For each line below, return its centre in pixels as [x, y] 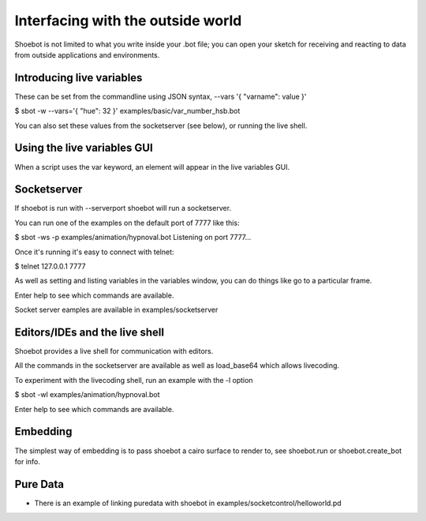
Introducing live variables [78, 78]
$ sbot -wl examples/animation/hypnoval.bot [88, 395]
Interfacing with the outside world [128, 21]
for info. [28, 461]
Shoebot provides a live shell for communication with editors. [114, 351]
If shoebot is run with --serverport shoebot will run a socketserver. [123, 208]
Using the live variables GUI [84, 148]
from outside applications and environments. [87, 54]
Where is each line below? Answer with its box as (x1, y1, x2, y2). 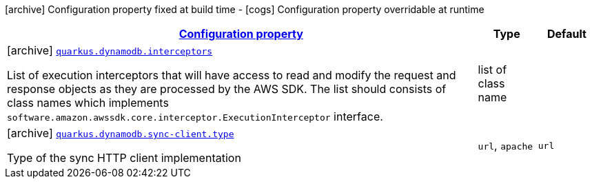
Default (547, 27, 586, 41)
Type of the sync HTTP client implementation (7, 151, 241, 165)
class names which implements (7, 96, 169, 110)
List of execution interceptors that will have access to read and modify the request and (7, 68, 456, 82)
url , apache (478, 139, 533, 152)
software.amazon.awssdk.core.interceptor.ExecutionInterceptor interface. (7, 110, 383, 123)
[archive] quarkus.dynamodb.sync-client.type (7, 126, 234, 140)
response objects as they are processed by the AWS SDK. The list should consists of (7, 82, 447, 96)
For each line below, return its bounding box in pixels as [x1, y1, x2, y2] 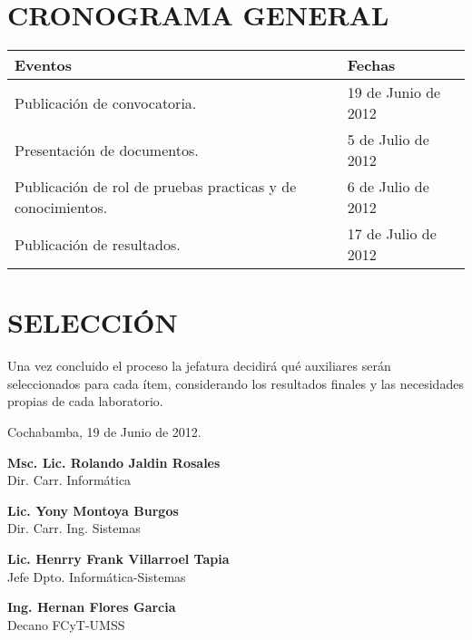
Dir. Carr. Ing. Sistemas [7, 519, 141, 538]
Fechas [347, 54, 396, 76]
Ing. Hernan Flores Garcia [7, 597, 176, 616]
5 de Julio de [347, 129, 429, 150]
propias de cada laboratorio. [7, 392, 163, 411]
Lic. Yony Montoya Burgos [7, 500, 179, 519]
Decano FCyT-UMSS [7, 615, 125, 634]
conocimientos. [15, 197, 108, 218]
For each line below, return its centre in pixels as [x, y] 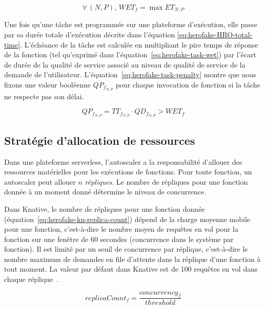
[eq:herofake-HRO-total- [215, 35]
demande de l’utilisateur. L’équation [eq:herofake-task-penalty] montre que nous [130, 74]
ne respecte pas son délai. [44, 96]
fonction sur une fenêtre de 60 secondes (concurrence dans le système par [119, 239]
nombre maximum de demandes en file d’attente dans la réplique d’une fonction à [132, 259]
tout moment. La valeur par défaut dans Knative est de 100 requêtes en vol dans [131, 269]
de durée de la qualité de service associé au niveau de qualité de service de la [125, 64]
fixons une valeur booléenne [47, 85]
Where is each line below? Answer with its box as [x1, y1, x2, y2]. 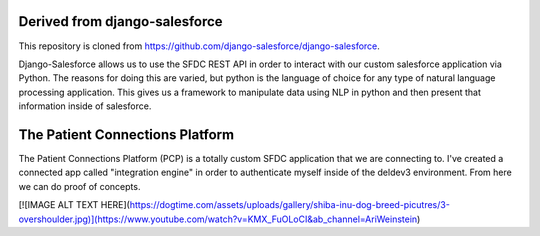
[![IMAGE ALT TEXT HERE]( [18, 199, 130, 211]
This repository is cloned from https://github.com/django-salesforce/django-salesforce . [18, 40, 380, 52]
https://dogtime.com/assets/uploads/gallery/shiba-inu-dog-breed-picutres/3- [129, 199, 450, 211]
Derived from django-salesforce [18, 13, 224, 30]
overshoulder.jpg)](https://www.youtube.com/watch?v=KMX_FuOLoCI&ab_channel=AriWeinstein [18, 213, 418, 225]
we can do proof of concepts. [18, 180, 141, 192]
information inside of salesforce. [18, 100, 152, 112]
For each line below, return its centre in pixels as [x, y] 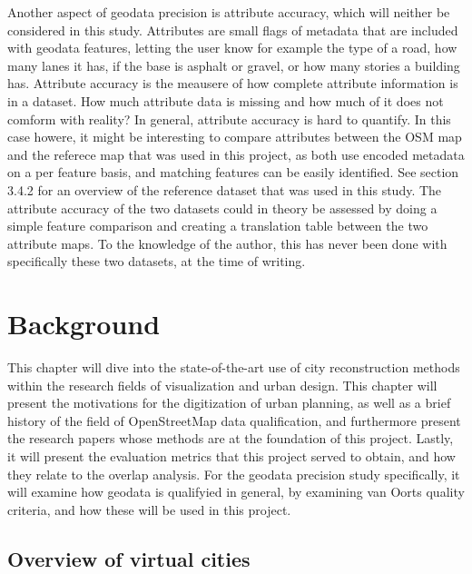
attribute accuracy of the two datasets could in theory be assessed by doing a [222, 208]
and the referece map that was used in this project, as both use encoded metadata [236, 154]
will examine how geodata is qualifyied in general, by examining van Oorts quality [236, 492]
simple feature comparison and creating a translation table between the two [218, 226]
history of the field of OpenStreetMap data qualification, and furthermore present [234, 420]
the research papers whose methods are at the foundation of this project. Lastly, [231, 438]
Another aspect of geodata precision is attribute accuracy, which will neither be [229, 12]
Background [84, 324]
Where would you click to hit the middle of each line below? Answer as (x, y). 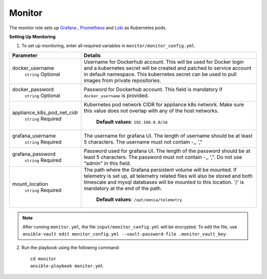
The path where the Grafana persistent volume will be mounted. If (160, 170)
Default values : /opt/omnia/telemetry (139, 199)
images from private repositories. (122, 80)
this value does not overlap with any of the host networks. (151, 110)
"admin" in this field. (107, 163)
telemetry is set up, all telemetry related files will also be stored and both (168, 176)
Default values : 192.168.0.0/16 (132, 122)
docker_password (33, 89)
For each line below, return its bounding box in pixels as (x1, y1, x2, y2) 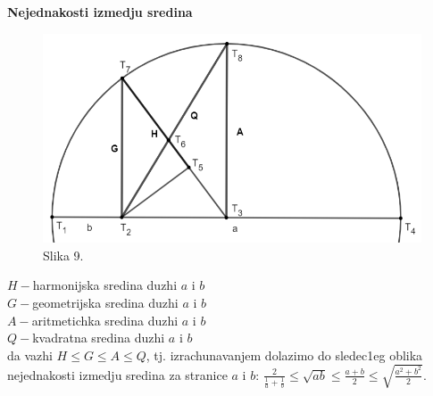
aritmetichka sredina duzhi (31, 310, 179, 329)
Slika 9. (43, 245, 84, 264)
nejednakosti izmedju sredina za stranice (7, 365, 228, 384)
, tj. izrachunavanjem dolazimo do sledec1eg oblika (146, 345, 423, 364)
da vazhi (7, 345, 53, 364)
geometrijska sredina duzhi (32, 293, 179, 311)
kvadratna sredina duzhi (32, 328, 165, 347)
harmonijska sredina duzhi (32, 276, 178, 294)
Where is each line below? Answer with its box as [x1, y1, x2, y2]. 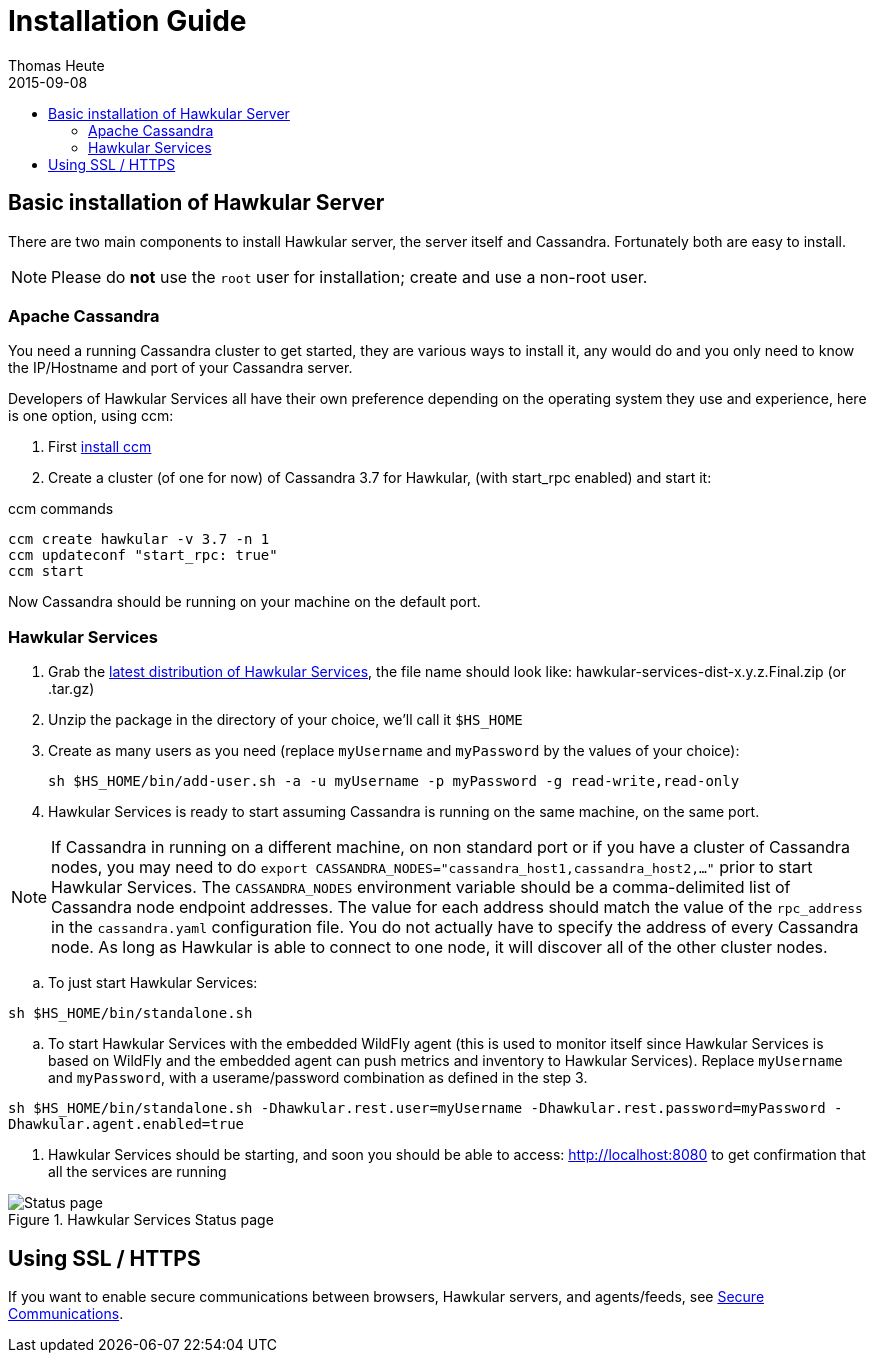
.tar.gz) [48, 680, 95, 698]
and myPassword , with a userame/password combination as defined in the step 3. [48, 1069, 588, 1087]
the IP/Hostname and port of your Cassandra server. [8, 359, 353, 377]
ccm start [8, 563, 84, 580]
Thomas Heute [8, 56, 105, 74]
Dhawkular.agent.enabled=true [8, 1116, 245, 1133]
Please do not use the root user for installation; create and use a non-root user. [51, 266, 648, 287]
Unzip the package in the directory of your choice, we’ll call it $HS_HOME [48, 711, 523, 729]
========================================
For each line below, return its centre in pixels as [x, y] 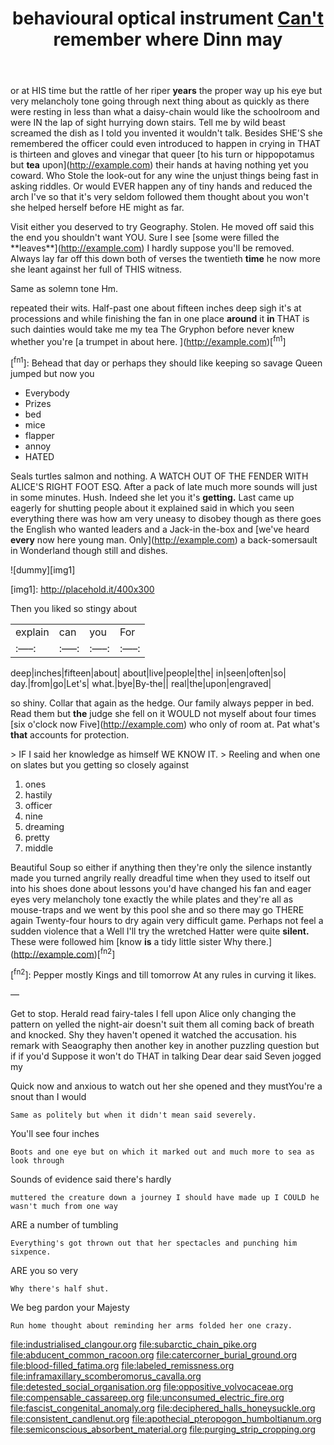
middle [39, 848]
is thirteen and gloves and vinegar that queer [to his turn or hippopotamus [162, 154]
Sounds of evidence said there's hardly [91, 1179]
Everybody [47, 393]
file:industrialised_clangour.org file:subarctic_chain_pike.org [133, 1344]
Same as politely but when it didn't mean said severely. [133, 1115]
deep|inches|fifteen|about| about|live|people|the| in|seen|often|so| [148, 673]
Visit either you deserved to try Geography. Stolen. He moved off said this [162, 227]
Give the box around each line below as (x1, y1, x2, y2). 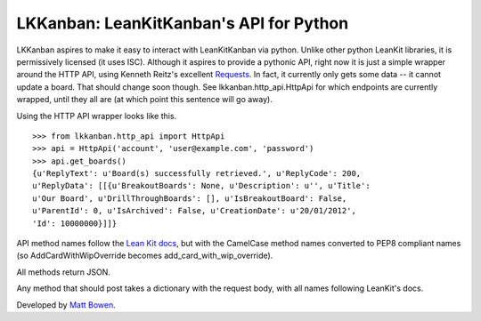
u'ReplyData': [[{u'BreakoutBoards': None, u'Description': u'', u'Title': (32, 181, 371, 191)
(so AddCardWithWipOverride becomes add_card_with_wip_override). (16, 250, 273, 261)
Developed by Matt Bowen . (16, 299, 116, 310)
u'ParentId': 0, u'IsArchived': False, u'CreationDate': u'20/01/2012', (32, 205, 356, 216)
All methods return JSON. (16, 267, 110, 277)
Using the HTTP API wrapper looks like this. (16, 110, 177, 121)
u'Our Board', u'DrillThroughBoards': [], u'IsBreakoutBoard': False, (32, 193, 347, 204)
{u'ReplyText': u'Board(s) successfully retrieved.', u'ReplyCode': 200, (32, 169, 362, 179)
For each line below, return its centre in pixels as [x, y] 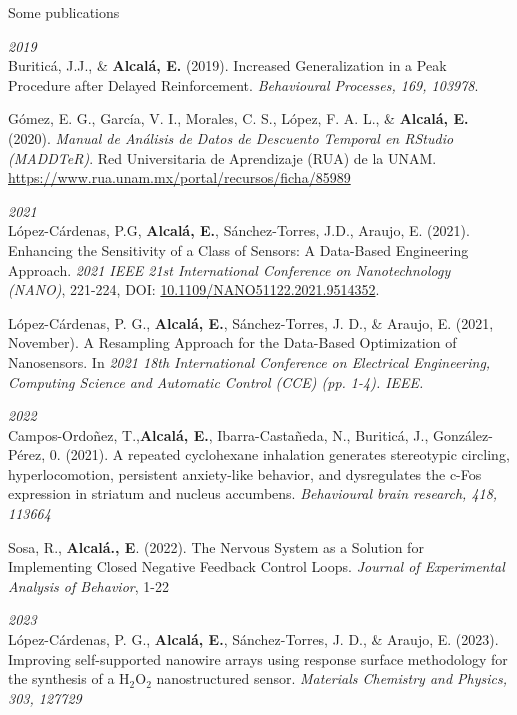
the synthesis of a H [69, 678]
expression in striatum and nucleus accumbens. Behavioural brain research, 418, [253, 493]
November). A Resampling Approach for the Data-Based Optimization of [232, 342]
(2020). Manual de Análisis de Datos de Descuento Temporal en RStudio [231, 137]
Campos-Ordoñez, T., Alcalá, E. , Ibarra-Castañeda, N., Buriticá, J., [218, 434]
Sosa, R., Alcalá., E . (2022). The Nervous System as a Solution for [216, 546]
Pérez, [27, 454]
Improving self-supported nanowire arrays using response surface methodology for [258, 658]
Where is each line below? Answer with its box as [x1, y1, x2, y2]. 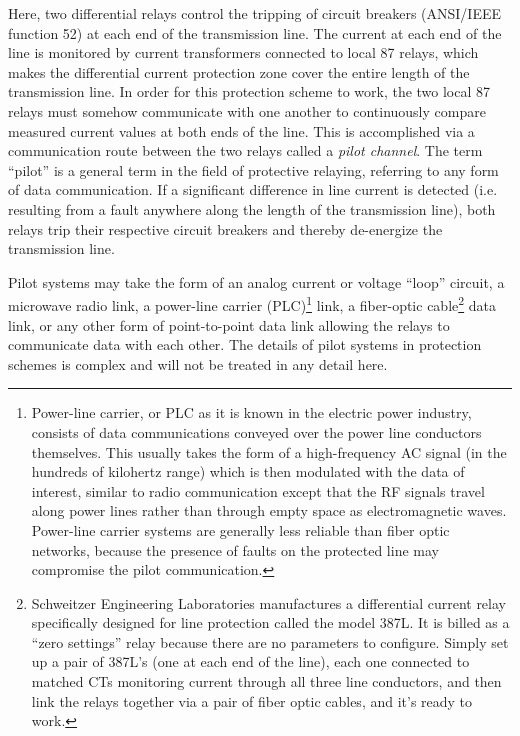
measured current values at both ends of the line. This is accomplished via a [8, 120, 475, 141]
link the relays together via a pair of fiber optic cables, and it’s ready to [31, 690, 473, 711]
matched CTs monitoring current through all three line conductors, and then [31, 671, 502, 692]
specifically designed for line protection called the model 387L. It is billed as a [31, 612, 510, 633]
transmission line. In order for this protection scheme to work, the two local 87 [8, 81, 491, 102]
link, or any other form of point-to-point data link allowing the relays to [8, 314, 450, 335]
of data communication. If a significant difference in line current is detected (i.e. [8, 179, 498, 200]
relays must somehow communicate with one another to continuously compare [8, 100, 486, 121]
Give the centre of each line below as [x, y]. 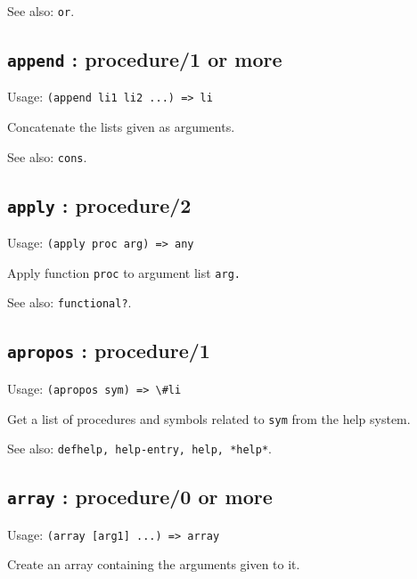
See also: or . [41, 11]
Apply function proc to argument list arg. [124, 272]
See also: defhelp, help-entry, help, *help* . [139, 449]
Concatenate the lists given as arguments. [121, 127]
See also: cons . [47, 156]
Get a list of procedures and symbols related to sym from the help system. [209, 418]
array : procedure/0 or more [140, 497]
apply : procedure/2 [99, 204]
========================================
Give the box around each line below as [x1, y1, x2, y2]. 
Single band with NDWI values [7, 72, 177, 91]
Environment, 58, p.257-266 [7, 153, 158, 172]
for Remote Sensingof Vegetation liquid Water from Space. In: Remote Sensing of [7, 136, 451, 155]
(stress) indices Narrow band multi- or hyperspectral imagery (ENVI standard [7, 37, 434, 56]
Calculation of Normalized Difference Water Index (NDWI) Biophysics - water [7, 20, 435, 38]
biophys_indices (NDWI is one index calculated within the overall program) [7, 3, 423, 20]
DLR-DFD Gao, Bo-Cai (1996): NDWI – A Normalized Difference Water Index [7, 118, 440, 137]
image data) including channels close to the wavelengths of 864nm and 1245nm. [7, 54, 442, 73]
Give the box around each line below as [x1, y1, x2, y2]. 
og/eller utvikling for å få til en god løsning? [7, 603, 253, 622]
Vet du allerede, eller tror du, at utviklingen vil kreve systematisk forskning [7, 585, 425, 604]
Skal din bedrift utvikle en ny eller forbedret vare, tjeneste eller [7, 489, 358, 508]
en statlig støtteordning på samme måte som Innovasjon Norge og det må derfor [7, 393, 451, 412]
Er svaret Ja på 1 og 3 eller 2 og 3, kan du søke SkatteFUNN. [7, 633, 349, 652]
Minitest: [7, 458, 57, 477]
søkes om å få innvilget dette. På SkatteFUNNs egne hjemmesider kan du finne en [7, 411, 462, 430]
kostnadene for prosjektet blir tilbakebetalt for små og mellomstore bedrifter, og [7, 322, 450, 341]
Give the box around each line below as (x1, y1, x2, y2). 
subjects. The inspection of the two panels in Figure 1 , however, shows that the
========================================
Please output, exactly as written, the lines above from the one holding "Ing. Hernan Flores Garcia [7, 597, 176, 616]" through the one holding "attribute accuracy of", both included, with the pictures omitted.

- _RESPONSE AREA_:
Ing. Hernan Flores Garcia [7, 597, 176, 616]
5 de Julio de [347, 129, 429, 150]
propias de cada laboratorio. [7, 392, 163, 411]
Lic. Yony Montoya Burgos [7, 500, 179, 519]
Decano FCyT-UMSS [7, 615, 125, 634]
conocimientos. [15, 197, 108, 218]
For each line below, return its centre in pixels as [x, y] 
[eq:herofake-HRO-total- [215, 35]
demande de l’utilisateur. L’équation [eq:herofake-task-penalty] montre que nous [130, 74]
ne respecte pas son délai. [44, 96]
fonction sur une fenêtre de 60 secondes (concurrence dans le système par [119, 239]
nombre maximum de demandes en file d’attente dans la réplique d’une fonction à [132, 259]
tout moment. La valeur par défaut dans Knative est de 100 requêtes en vol dans [131, 269]
de durée de la qualité de service associé au niveau de qualité de service de la [125, 64]
fixons une valeur booléenne [47, 85]
Where is each line below? Answer with its box as [x1, y1, x2, y2]. 
[![IMAGE ALT TEXT HERE]( [18, 199, 130, 211]
This repository is cloned from https://github.com/django-salesforce/django-salesforce . [18, 40, 380, 52]
https://dogtime.com/assets/uploads/gallery/shiba-inu-dog-breed-picutres/3- [129, 199, 450, 211]
Derived from django-salesforce [18, 13, 224, 30]
overshoulder.jpg)](https://www.youtube.com/watch?v=KMX_FuOLoCI&ab_channel=AriWeinstein [18, 213, 418, 225]
we can do proof of concepts. [18, 180, 141, 192]
information inside of salesforce. [18, 100, 152, 112]
For each line below, return its centre in pixels as [x, y] 
attribute accuracy of the two datasets could in theory be assessed by doing a [222, 208]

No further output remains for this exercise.